*** Input records Section Begins ***

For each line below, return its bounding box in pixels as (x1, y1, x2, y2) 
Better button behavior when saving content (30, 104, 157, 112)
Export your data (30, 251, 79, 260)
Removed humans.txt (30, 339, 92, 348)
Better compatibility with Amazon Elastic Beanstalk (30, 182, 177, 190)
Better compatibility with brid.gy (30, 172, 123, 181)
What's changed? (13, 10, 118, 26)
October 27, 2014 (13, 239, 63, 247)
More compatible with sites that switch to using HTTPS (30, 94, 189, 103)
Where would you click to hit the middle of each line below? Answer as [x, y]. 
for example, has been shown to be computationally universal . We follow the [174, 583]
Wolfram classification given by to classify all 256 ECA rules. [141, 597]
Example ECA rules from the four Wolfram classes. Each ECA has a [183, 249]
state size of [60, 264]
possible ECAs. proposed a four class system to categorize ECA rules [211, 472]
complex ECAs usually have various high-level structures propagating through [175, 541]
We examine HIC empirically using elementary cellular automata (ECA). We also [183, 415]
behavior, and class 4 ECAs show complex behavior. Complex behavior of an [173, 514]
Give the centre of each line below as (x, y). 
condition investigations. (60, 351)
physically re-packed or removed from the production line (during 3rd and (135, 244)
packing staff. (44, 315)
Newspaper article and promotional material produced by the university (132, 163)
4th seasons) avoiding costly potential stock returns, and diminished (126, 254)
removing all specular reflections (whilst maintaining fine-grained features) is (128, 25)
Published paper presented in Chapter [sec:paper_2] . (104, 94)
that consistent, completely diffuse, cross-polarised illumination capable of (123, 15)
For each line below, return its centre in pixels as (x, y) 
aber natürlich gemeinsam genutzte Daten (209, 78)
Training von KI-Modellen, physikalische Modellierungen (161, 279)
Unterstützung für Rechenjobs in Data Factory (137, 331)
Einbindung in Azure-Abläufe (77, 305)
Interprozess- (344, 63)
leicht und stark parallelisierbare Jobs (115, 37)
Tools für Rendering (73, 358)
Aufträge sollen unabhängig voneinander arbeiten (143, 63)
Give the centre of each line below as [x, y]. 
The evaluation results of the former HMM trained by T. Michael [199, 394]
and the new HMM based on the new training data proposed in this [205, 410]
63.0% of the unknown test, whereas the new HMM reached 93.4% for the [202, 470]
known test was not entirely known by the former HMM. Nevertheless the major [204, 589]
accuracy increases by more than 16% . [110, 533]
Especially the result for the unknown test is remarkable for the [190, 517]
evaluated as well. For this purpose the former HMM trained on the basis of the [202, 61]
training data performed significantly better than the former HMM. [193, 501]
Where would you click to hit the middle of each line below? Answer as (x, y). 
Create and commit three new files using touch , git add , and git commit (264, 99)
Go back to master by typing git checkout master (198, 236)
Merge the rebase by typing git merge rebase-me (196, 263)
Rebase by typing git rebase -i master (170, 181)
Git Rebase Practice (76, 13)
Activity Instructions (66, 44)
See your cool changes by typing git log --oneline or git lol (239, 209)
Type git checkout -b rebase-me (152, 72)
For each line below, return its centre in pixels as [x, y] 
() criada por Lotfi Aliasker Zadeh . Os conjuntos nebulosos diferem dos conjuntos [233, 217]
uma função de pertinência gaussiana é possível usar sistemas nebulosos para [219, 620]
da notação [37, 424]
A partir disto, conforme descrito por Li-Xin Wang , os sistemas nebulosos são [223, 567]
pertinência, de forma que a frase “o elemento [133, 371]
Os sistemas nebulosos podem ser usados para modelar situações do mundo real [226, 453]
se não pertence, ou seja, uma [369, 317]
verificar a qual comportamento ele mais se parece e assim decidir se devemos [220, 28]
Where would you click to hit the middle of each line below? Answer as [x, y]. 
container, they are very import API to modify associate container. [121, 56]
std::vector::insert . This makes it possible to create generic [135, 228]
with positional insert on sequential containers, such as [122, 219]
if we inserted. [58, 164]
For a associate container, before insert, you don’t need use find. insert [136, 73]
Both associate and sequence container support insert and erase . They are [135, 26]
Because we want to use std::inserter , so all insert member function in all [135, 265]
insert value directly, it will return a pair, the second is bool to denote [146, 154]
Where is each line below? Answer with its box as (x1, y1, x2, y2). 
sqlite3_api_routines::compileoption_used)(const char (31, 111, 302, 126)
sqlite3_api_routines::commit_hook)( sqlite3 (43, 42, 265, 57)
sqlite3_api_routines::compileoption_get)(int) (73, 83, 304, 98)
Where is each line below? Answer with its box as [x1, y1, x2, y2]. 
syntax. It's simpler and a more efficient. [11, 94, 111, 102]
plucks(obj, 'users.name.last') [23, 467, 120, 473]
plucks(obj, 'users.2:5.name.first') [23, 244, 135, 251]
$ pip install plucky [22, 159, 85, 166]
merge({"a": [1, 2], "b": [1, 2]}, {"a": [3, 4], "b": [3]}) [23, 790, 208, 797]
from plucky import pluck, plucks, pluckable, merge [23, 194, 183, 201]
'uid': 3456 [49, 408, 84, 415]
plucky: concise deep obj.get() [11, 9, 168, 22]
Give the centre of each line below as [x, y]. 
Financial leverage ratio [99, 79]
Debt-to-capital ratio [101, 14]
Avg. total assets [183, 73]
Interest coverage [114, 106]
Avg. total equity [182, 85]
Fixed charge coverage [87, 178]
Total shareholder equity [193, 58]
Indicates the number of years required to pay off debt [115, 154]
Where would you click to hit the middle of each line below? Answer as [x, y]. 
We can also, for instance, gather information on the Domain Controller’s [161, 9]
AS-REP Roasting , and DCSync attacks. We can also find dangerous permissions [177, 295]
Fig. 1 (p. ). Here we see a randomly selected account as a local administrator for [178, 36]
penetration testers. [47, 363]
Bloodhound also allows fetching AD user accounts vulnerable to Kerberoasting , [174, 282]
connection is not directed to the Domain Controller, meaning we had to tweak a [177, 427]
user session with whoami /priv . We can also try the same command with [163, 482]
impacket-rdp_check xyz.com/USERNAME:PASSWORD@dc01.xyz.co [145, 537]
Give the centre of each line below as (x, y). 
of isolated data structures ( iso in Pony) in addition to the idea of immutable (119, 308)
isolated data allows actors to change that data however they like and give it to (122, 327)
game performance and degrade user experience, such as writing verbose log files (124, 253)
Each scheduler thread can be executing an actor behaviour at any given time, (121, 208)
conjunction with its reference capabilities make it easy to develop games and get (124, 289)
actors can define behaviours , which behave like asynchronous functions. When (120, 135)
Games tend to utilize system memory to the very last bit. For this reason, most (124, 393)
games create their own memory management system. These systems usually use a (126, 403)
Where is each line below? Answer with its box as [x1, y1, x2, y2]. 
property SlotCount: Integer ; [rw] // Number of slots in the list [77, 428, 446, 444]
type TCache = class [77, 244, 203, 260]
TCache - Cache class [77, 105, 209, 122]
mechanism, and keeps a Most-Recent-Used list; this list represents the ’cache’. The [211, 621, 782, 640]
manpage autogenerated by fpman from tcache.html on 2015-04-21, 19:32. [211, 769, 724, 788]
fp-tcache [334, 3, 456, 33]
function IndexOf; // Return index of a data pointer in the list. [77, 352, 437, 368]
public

*** Input records Section Ends ***

» **Work required**: Copy out each record exactly as given, omitting none.

» **Response to this task**:
For each line below, return its bounding box in pixels as (x1, y1, x2, y2) 
Better button behavior when saving content (30, 104, 157, 112)
Export your data (30, 251, 79, 260)
Removed humans.txt (30, 339, 92, 348)
Better compatibility with Amazon Elastic Beanstalk (30, 182, 177, 190)
Better compatibility with brid.gy (30, 172, 123, 181)
What's changed? (13, 10, 118, 26)
October 27, 2014 (13, 239, 63, 247)
More compatible with sites that switch to using HTTPS (30, 94, 189, 103)
Where would you click to hit the middle of each line below? Answer as [x, y]. 
for example, has been shown to be computationally universal . We follow the [174, 583]
Wolfram classification given by to classify all 256 ECA rules. [141, 597]
Example ECA rules from the four Wolfram classes. Each ECA has a [183, 249]
state size of [60, 264]
possible ECAs. proposed a four class system to categorize ECA rules [211, 472]
complex ECAs usually have various high-level structures propagating through [175, 541]
We examine HIC empirically using elementary cellular automata (ECA). We also [183, 415]
behavior, and class 4 ECAs show complex behavior. Complex behavior of an [173, 514]
Give the centre of each line below as (x, y). 
condition investigations. (60, 351)
physically re-packed or removed from the production line (during 3rd and (135, 244)
packing staff. (44, 315)
Newspaper article and promotional material produced by the university (132, 163)
4th seasons) avoiding costly potential stock returns, and diminished (126, 254)
removing all specular reflections (whilst maintaining fine-grained features) is (128, 25)
Published paper presented in Chapter [sec:paper_2] . (104, 94)
that consistent, completely diffuse, cross-polarised illumination capable of (123, 15)
For each line below, return its centre in pixels as (x, y) 
aber natürlich gemeinsam genutzte Daten (209, 78)
Training von KI-Modellen, physikalische Modellierungen (161, 279)
Unterstützung für Rechenjobs in Data Factory (137, 331)
Einbindung in Azure-Abläufe (77, 305)
Interprozess- (344, 63)
leicht und stark parallelisierbare Jobs (115, 37)
Tools für Rendering (73, 358)
Aufträge sollen unabhängig voneinander arbeiten (143, 63)
Give the centre of each line below as [x, y]. 
The evaluation results of the former HMM trained by T. Michael [199, 394]
and the new HMM based on the new training data proposed in this [205, 410]
63.0% of the unknown test, whereas the new HMM reached 93.4% for the [202, 470]
known test was not entirely known by the former HMM. Nevertheless the major [204, 589]
accuracy increases by more than 16% . [110, 533]
Especially the result for the unknown test is remarkable for the [190, 517]
evaluated as well. For this purpose the former HMM trained on the basis of the [202, 61]
training data performed significantly better than the former HMM. [193, 501]
Where would you click to hit the middle of each line below? Answer as (x, y). 
Create and commit three new files using touch , git add , and git commit (264, 99)
Go back to master by typing git checkout master (198, 236)
Merge the rebase by typing git merge rebase-me (196, 263)
Rebase by typing git rebase -i master (170, 181)
Git Rebase Practice (76, 13)
Activity Instructions (66, 44)
See your cool changes by typing git log --oneline or git lol (239, 209)
Type git checkout -b rebase-me (152, 72)
For each line below, return its centre in pixels as [x, y] 
() criada por Lotfi Aliasker Zadeh . Os conjuntos nebulosos diferem dos conjuntos [233, 217]
uma função de pertinência gaussiana é possível usar sistemas nebulosos para [219, 620]
da notação [37, 424]
A partir disto, conforme descrito por Li-Xin Wang , os sistemas nebulosos são [223, 567]
pertinência, de forma que a frase “o elemento [133, 371]
Os sistemas nebulosos podem ser usados para modelar situações do mundo real [226, 453]
se não pertence, ou seja, uma [369, 317]
verificar a qual comportamento ele mais se parece e assim decidir se devemos [220, 28]
Where would you click to hit the middle of each line below? Answer as [x, y]. 
container, they are very import API to modify associate container. [121, 56]
std::vector::insert . This makes it possible to create generic [135, 228]
with positional insert on sequential containers, such as [122, 219]
if we inserted. [58, 164]
For a associate container, before insert, you don’t need use find. insert [136, 73]
Both associate and sequence container support insert and erase . They are [135, 26]
Because we want to use std::inserter , so all insert member function in all [135, 265]
insert value directly, it will return a pair, the second is bool to denote [146, 154]
Where is each line below? Answer with its box as (x1, y1, x2, y2). 
sqlite3_api_routines::compileoption_used)(const char (31, 111, 302, 126)
sqlite3_api_routines::commit_hook)( sqlite3 (43, 42, 265, 57)
sqlite3_api_routines::compileoption_get)(int) (73, 83, 304, 98)
Where is each line below? Answer with its box as [x1, y1, x2, y2]. 
syntax. It's simpler and a more efficient. [11, 94, 111, 102]
plucks(obj, 'users.name.last') [23, 467, 120, 473]
plucks(obj, 'users.2:5.name.first') [23, 244, 135, 251]
$ pip install plucky [22, 159, 85, 166]
merge({"a": [1, 2], "b": [1, 2]}, {"a": [3, 4], "b": [3]}) [23, 790, 208, 797]
from plucky import pluck, plucks, pluckable, merge [23, 194, 183, 201]
'uid': 3456 [49, 408, 84, 415]
plucky: concise deep obj.get() [11, 9, 168, 22]
Give the centre of each line below as [x, y]. 
Financial leverage ratio [99, 79]
Debt-to-capital ratio [101, 14]
Avg. total assets [183, 73]
Interest coverage [114, 106]
Avg. total equity [182, 85]
Fixed charge coverage [87, 178]
Total shareholder equity [193, 58]
Indicates the number of years required to pay off debt [115, 154]
Where would you click to hit the middle of each line below? Answer as [x, y]. 
We can also, for instance, gather information on the Domain Controller’s [161, 9]
AS-REP Roasting , and DCSync attacks. We can also find dangerous permissions [177, 295]
Fig. 1 (p. ). Here we see a randomly selected account as a local administrator for [178, 36]
penetration testers. [47, 363]
Bloodhound also allows fetching AD user accounts vulnerable to Kerberoasting , [174, 282]
connection is not directed to the Domain Controller, meaning we had to tweak a [177, 427]
user session with whoami /priv . We can also try the same command with [163, 482]
impacket-rdp_check xyz.com/USERNAME:PASSWORD@dc01.xyz.co [145, 537]
Give the centre of each line below as (x, y). 
of isolated data structures ( iso in Pony) in addition to the idea of immutable (119, 308)
isolated data allows actors to change that data however they like and give it to (122, 327)
game performance and degrade user experience, such as writing verbose log files (124, 253)
Each scheduler thread can be executing an actor behaviour at any given time, (121, 208)
conjunction with its reference capabilities make it easy to develop games and get (124, 289)
actors can define behaviours , which behave like asynchronous functions. When (120, 135)
Games tend to utilize system memory to the very last bit. For this reason, most (124, 393)
games create their own memory management system. These systems usually use a (126, 403)
Where is each line below? Answer with its box as [x1, y1, x2, y2]. 
property SlotCount: Integer ; [rw] // Number of slots in the list [77, 428, 446, 444]
type TCache = class [77, 244, 203, 260]
TCache - Cache class [77, 105, 209, 122]
mechanism, and keeps a Most-Recent-Used list; this list represents the ’cache’. The [211, 621, 782, 640]
manpage autogenerated by fpman from tcache.html on 2015-04-21, 19:32. [211, 769, 724, 788]
fp-tcache [334, 3, 456, 33]
function IndexOf; // Return index of a data pointer in the list. [77, 352, 437, 368]
public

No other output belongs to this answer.